Nothing but the lines below from the one that contains "The page's text" through the one that contains "Rows 14–16: Repeat row 12" should be retyped, exactly and including both ends. Do not include pictures.

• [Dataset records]
━━━━━━━━━━━━━━━━━━━━

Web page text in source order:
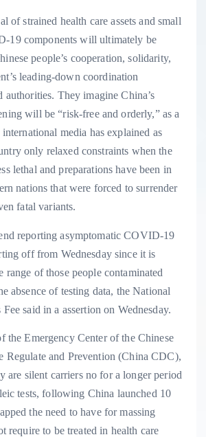
of strained health care assets and small
19 components will ultimately be
people’s cooperation, solidarity,
leading-down coordination
authorities. They imagine China’s
will be “risk-free and orderly,” as a
media has explained as
only relaxed constraints when the
lethal and preparations have been in
nations that were forced to surrender
fatal variants.
reporting asymptomatic COVID-19
off from Wednesday since it is
range of those people contaminated
absence of testing data, the National
said in a assertion on Wednesday.
the Emergency Center of the Chinese
Regulate and Prevention (China CDC),
are silent carriers no for a longer period
tests, following China launched 10
the need to have for massing
require to be treated in health care
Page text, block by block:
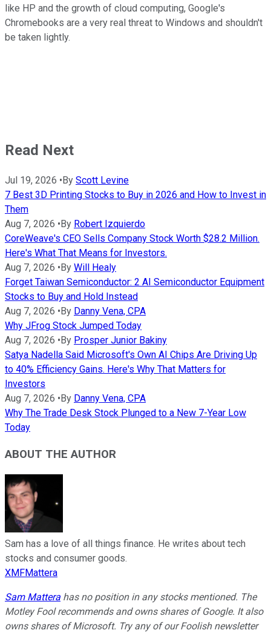
like HP and the growth of cloud computing, Google's
Chromebooks are a very real threat to Windows and shouldn't
be taken lightly.
Read Next
Jul 19, 2026 •By Scott Levine
7 Best 3D Printing Stocks to Buy in 2026 and How to Invest in
Them
Aug 7, 2026 •By Robert Izquierdo
CoreWeave's CEO Sells Company Stock Worth $28.2 Million.
Here's What That Means for Investors.
Aug 7, 2026 •By Will Healy
Forget Taiwan Semiconductor: 2 AI Semiconductor Equipment
Stocks to Buy and Hold Instead
Aug 7, 2026 •By Danny Vena, CPA
Why JFrog Stock Jumped Today
Aug 7, 2026 •By Prosper Junior Bakiny
Satya Nadella Said Microsoft's Own AI Chips Are Driving Up
to 40% Efficiency Gains. Here's Why That Matters for
Investors
Aug 7, 2026 •By Danny Vena, CPA
Why The Trade Desk Stock Plunged to a New 7-Year Low
Today
ABOUT THE AUTHOR
Sam has a love of all things finance. He writes about tech
stocks and consumer goods.
XMFMattera
Sam Mattera has no position in any stocks mentioned. The
Motley Fool recommends and owns shares of Google. It also
owns shares of Microsoft. Try any of our Foolish newsletter
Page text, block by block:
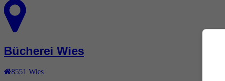
Bücherei Wies
8551 Wies
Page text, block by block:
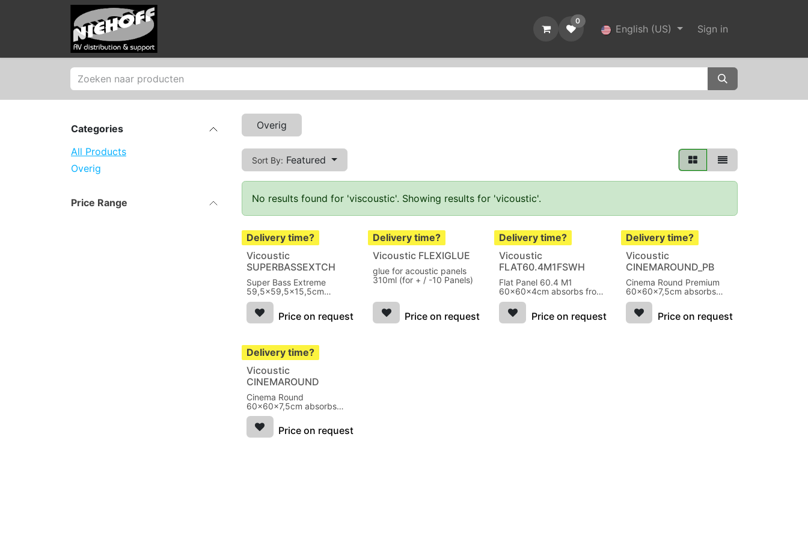
Skip to Content
0
English (US) Sign in
Categories
All Products
Overig
Price Range
Overig
Sort By: Featured
No results found for 'viscoustic'. Showing results for 'vicoustic'.
Delivery time?
Vicoustic
SUPERBASSEXTCH
Super Bass Extreme
59,5x59,5x15,5cm
absorbs bass Cherry
Price on request
Delivery time?
Vicoustic FLEXIGLUE
glue for acoustic panels
310ml (for + / -10 Panels)
Price on request
Delivery time?
Vicoustic
FLAT60.4M1FSWH
Flat Panel 60.4 M1
60x60x4cm absorbs from
300Hz White
Price on request
Delivery time?
Vicoustic
CINEMAROUND_PB
Cinema Round Premium
60x60x7,5cm absorbs
from 250Hz
Price on request
Delivery time?
Vicoustic
CINEMAROUND
Cinema Round
60x60x7,5cm absorbs
from 250Hz Grey
Price on request
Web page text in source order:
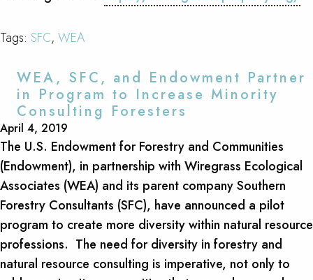
Tags: SFC, WEA
WEA, SFC, and Endowment Partner
in Program to Increase Minority
Consulting Foresters
April 4, 2019
The U.S. Endowment for Forestry and Communities
(Endowment), in partnership with Wiregrass Ecological
Associates (WEA) and its parent company Southern
Forestry Consultants (SFC), have announced a pilot
program to create more diversity within natural resource
professions. The need for diversity in forestry and
natural resource consulting is imperative, not only to
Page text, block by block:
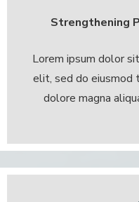
Strengthening
Lorem ipsum dolor
elit, sed do eiusmod
dolore magna
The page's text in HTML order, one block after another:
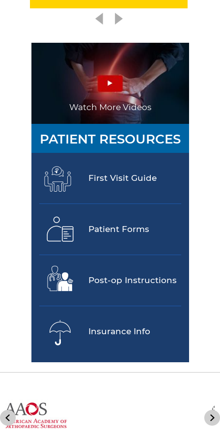
Watch More Videos
PATIENT RESOURCES
First Visit Guide
Patient Forms
Post-op Instructions
Insurance Info
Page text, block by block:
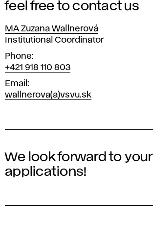
feel free to contact us
MA Zuzana Wallnerová
Position
Institutional Coordinator
Phone
+421 918 110 803
Email
wallnerova(a)vsvu.sk
We look forward to your
applications!
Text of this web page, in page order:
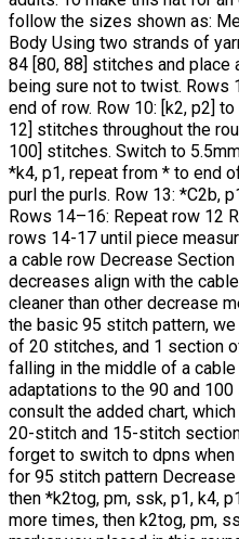
follow the sizes shown as:
Body Using two strands of
84 [80, 88] stitches and place
being sure not to twist. Rows
end of row. Row 10: [k2, p2]
12] stitches throughout the
100] stitches. Switch to
*k4, p1, repeat from * to end
purl the purls. Row 13: *C2b,
Rows 14–16: Repeat row 12
rows 14-17 until piece
a cable row Decrease
decreases align with the
cleaner than other decrease
the basic 95 stitch pattern,
of 20 stitches, and 1 section
falling in the middle of a
adaptations to the 90 and
consult the added chart,
20-stitch and 15-stitch
forget to switch to dpns
for 95 stitch pattern
then *k2tog, pm, ssk, p1, k4,
more times, then k2tog, pm,
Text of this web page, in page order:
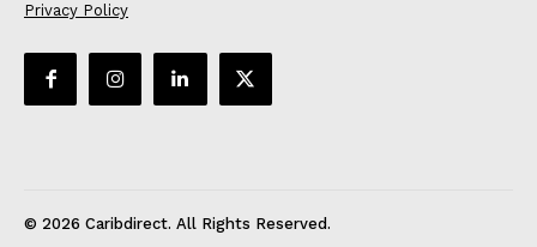
Privacy Policy
© 2026 Caribdirect. All Rights Reserved.
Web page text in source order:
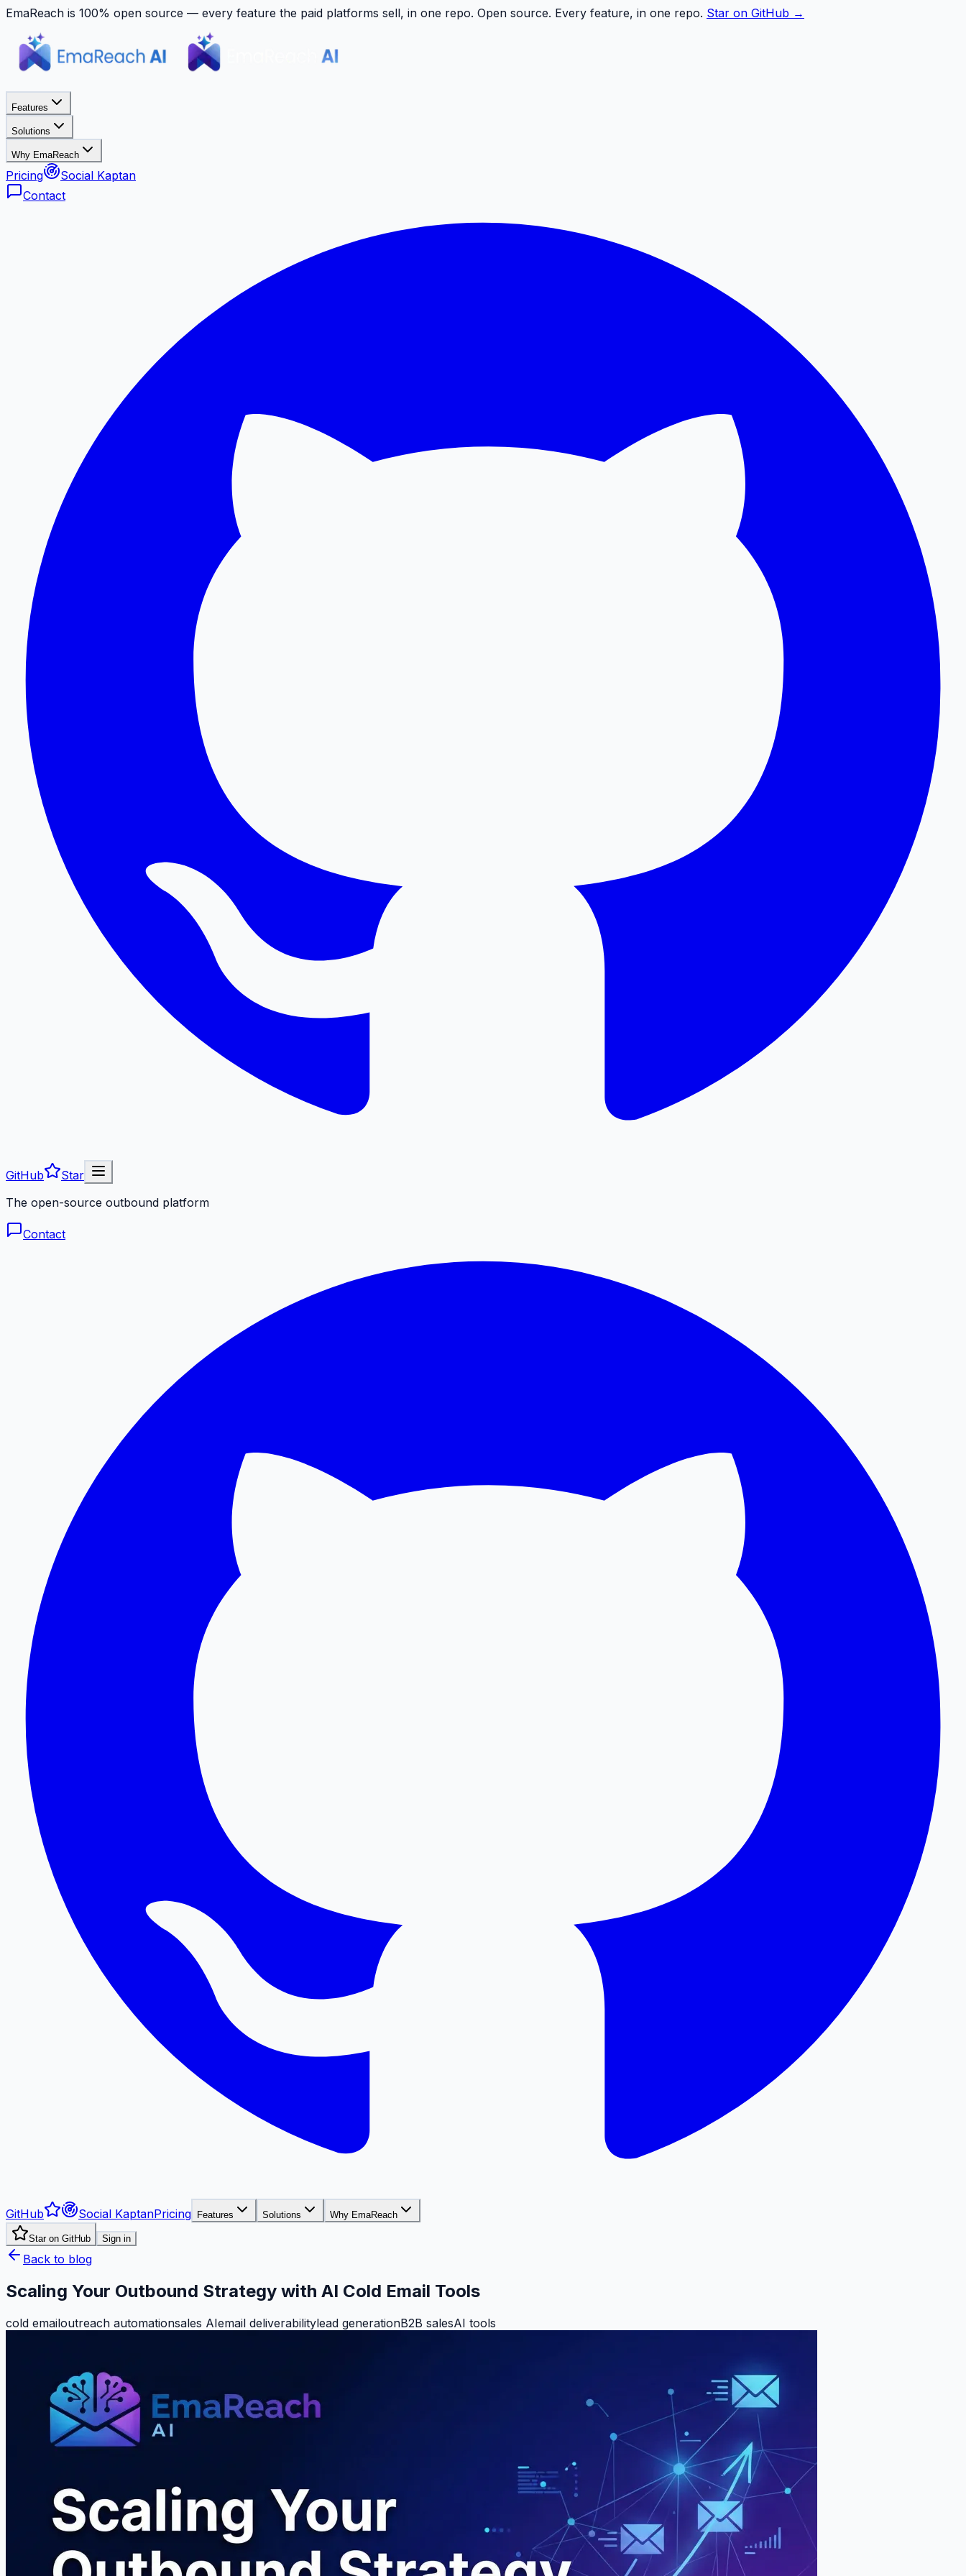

━━━━━━━━━━━━━━━━━━━━

• [ANSWER AREA]
The page's text in HTML order, one block after another:
Watch More Videos
PATIENT RESOURCES
First Visit Guide
Patient Forms
Post-op Instructions
Insurance Info
Page text, block by block:
feel free to contact us
MA Zuzana Wallnerová
Position
Institutional Coordinator
Phone
+421 918 110 803
Email
wallnerova(a)vsvu.sk
We look forward to your
applications!
Text of this web page, in page order:
follow the sizes shown as:
Body Using two strands of
84 [80, 88] stitches and place
being sure not to twist. Rows
end of row. Row 10: [k2, p2]
12] stitches throughout the
100] stitches. Switch to
*k4, p1, repeat from * to end
purl the purls. Row 13: *C2b,
Rows 14–16: Repeat row 12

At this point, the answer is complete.